The other day I was talking to a Paterson old timer. His parents were impoverished immigrants. They had been mistreated and malnourished. They were not savvy. They came to Paterson, America's first planned industrial city, a textile hub and manufacturing center, in the hopes of economic advancement. When they first arrived, their neighborhood was like them. It was poor, but it was safe, and clean, and people looked out for each other. 

 

And then, this old timer told me the other day, everything changed. "It wasn't slow. It was fast. It was like watching a time lapse film of a rose decaying."

 

"Tell me," I said, "what happened."

 

"Well, white people got beat up in the streets. You were a white kid walking home from school and they'd just jump you and beat you up. They'd spray paint their neighbors houses. Break windows. Suddenly the streets were full of garbage. Cars stolen or just vandalized. Tires slashed. We knew we had to move. When I look at Paterson today," his voice was full of emotion, "it breaks my heart. It was poor, but it was nice. If you had garbage on the street in front of your store, the cop would ticket you."

 

I've heard similar stories many times. The power narrative is that "white flight" was all about white supremacy. After whites left, neighborhoods went downhill slowly but surely, only because of white neglect: no investment, no services, no repairmen.

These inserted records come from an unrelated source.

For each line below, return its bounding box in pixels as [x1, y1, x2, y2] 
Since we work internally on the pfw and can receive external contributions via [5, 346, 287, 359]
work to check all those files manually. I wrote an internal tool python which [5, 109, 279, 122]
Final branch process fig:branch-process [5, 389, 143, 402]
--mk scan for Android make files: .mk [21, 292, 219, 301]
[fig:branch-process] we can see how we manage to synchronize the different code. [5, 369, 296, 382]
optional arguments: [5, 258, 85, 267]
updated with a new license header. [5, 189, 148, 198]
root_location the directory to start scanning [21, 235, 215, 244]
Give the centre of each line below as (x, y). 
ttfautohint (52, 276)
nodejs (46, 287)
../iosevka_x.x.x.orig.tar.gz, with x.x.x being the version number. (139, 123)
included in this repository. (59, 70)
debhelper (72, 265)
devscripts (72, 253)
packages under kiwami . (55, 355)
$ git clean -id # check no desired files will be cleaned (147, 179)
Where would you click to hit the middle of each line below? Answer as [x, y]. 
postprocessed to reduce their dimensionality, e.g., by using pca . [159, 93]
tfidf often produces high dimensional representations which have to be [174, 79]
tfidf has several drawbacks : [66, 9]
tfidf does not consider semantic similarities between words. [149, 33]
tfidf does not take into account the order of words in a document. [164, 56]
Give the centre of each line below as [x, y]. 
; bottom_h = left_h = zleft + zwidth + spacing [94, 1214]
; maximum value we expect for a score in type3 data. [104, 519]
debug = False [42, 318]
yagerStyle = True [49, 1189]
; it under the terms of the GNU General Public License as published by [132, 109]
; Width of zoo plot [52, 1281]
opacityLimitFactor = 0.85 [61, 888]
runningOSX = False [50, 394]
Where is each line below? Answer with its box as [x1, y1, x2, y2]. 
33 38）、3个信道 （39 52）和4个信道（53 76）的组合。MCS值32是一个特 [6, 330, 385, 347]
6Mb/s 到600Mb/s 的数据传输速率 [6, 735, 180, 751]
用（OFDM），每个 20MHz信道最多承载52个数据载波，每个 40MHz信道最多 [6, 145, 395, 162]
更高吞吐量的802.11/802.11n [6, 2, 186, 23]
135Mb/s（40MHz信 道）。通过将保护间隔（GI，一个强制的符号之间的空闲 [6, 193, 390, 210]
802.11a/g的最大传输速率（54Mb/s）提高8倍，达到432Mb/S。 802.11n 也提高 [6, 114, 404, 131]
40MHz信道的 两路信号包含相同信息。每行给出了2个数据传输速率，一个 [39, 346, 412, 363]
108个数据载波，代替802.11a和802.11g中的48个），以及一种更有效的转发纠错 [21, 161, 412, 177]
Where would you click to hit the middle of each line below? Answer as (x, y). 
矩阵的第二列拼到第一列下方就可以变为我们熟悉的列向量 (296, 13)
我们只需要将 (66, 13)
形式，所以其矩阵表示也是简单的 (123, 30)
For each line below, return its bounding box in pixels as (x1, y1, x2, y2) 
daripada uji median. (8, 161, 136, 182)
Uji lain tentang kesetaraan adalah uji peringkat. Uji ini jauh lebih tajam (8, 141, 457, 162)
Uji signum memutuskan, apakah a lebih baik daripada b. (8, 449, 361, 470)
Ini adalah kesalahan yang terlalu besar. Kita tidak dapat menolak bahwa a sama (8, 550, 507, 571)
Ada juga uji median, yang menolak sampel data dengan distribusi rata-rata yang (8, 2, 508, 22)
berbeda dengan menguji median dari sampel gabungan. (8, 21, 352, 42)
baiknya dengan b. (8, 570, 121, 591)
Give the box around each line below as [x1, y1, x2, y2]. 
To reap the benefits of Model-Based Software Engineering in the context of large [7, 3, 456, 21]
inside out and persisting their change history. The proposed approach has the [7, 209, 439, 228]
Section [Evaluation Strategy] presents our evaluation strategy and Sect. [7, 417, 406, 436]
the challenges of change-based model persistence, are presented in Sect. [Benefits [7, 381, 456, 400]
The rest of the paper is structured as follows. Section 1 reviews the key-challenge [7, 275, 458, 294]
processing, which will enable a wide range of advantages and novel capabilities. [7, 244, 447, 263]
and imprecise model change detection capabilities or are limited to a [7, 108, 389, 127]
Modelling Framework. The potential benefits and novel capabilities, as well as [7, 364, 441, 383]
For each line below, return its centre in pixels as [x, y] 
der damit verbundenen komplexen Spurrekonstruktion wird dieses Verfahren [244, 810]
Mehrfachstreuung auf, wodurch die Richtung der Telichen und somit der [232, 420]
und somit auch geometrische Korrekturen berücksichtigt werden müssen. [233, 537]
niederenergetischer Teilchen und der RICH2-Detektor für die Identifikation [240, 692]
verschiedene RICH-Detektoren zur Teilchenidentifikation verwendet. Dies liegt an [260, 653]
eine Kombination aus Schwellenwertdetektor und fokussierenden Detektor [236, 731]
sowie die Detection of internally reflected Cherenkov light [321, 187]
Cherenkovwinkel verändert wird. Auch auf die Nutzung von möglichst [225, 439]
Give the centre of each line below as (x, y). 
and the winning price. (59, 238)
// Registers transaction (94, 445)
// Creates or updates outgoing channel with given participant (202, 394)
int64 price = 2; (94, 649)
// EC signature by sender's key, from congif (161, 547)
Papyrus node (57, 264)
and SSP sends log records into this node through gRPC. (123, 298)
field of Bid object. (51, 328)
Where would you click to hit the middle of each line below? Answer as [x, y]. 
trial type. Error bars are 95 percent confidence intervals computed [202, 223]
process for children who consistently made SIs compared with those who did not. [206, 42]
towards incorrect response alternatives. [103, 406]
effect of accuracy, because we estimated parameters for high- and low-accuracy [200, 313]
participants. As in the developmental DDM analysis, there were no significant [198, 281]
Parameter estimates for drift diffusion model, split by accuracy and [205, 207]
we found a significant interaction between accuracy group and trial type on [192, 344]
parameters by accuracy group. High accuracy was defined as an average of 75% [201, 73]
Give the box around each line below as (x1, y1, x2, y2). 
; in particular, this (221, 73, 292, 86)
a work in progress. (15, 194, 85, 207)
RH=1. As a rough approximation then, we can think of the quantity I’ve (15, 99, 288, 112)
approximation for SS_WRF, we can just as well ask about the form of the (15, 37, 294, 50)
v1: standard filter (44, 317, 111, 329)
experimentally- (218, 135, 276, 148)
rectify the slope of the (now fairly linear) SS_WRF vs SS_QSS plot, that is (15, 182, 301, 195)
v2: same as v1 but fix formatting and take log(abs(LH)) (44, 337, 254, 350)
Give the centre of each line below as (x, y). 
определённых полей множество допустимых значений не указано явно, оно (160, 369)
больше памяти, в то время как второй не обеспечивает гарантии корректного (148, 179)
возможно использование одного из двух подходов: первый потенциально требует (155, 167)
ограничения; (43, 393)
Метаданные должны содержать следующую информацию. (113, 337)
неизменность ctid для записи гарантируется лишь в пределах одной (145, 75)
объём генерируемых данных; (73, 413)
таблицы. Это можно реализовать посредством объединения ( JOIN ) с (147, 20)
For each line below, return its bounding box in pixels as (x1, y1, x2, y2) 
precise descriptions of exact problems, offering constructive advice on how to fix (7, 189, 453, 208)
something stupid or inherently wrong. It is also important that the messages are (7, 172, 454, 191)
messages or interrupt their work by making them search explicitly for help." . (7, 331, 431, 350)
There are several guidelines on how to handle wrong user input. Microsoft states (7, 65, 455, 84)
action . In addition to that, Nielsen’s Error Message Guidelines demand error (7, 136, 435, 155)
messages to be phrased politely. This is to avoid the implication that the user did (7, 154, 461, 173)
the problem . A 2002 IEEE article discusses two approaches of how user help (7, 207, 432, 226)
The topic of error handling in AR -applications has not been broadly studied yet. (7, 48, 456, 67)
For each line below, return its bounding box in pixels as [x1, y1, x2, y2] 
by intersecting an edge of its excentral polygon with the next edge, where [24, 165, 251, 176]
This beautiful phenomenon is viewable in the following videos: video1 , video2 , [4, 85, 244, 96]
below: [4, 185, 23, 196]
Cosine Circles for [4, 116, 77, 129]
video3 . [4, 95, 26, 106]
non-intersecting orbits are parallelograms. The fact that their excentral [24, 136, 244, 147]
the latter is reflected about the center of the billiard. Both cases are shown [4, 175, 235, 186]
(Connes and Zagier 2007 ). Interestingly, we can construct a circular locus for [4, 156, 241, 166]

This old timer, and others like him, tell a different story. They didn't leave because they didn't like black newcomers. Many were immigrants and had minimal previous contact with black people. They had not inherited a culture of white supremacy. Rather, black newcomers hated white neighbors as their archetypal enemy, the white man, and targeted them for violent crime. Neighborhoods didn't go downhill after years of neglect. They went downhill rapidly. The neighborhood's decline was a reflection of culture. A gazebo didn't suddenly render a park unsafe. Human behavior, fashioned by culture, rendered a park unsafe.

 

Leftists demonize anyone who says these things, and professional and personal punishment follow. White supremacists read accounts like this and insist that their sick, evil ideology is correct. And most people, who are neither leftists nor white supremacists, don't care. Paterson's bullets don't penetrate their walls. They don't have to enter into a conversation in which no matter what you say, you risk personal damage.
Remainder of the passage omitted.